To rename a layer, double click on it's name.

Order the layers so that the center most layer, pan_03, is on the bottom.
02. Overlap & Rescale
a) Select the layer pan_04 (second from the right), by holding down Ctrl (), and clicking on it.

b) Set the pan_04 layer opacity to 50% (press 5), and move it into place so that it overlaps the pan_03 layer.

Look for a sharp point near the edge of where the images overlap, and align them perfectly. If the alignment is close, a pattern may emerge spiralling from the center point, illustrating the difference in the their rotation.

c) The pattern of alignment projecting from the center indicates a difference in scale, so to increase the size:

Zoom out [ Ctrl () + ] on the document so that it's height is fully visible.

d) Press Ctrl () + T to free transform the layer, and drag the reference point ( ) onto the point where the two images perfectly align.

Holding the Shift key maintains the aspect ratio while scaling with free transform,
and holding down Alt uses the reference point as the central axis.
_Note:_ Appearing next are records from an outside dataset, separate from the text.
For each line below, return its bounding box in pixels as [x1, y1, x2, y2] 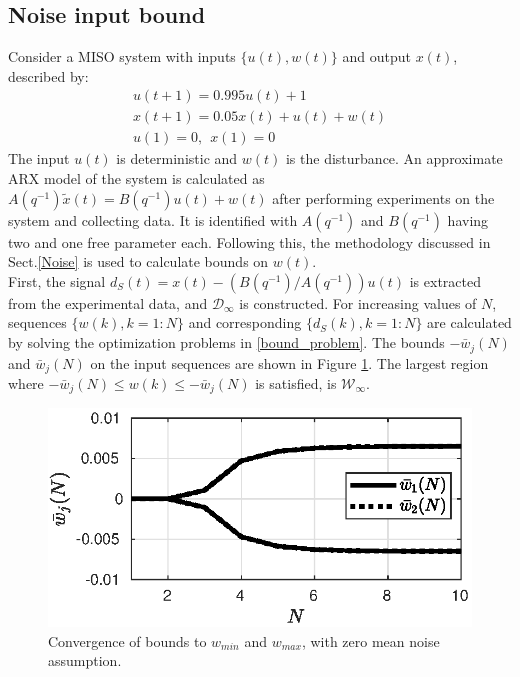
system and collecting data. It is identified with [8, 209, 298, 230]
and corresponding [188, 312, 302, 333]
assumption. [48, 650, 122, 671]
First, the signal [8, 270, 106, 291]
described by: [8, 65, 89, 86]
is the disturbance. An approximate [285, 148, 503, 169]
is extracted [409, 270, 481, 291]
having [447, 209, 489, 230]

e) So holding down Alt + Shift, drag one of the corner handles
rescaling the layer to about 105%



  If the the two photos being stitched together are uneven as a result of a camera tilt while taking the photos, now is the time to rotate the image with the reference point set to their perfect point of alignment.

f) Rotate it about   -1.5

Press ENTER to render the free transformation.

03. Mask & Paint
Now it is key to decide what part of each image will be used. These two images have a significant amount of overlap, and some major variations, such as the angle of the stairs, because the camera taking these pictures was rotated.
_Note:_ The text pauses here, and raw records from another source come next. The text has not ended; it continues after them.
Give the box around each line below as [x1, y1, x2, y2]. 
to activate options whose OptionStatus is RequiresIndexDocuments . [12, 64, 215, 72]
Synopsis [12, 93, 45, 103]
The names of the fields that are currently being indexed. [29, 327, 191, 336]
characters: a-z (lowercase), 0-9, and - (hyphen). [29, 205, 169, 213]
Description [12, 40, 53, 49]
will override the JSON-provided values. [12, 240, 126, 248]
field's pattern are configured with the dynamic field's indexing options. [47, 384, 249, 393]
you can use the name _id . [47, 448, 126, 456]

In this case, the center image (pan_03) shows the full width of the staircase, so it is better to use this one for that portion of the image.

The object to watch for here is the post at the base of the banister- it is the largest perceptable object that the two images share, and will be the point of their transition.

a) Grab the polygonal lasso tool (Shift + L), and draw a selection around the part of pan_04 to keep.

b) Press the Add Layer Mask button on the layers palette to create a mask that reveals only that selection.

c) Set the pan_04 layer opacity to 100% (press 0)


Now if you look at the upper part of the image, the images still do not perfectly align as this camera distorts the incoming light depending on the angle it enters the lens. In the case of most situations this is unavoidable.

There is obvious tiling happening, and a sharp line is visible where the two images border.

The sharp line could have been avoided by feathering ( Ctrl + Alt + D ) the selection before adding a layer mask, but then the tiling would just be a blur.



d) To minimize this tiling effect,
select the Brush Tool (B), and in the Brushes palette:
set the Diameter to about 50px,
and the Hardness to 0%

Ensure that brush Opacity and Flow are both set to 100%

e) Select the layer mask by pressing ( Ctrl ( ) + \ ) or by clicking on the layer's mask thumbnail in the Layers palette.

f) Press D to select White as the foreground color,
and Black as the background color,
and then press X to swap them so Black is foreground.

g) Now painting Black on the layer mask hides pixels, and painting White reveals them. So pressing X to alternate between colors, go all the way down the seem, painting on the layer mask to hide and reveal the image, until they merge without apparent seems.

To reveal any inconsistencies, toggle the layer's visibility.

To toggle seeing the layer mask overlay, press ( Alt + \ ).

Now repeat Steps 2 and 3 until the whole piece is stitched!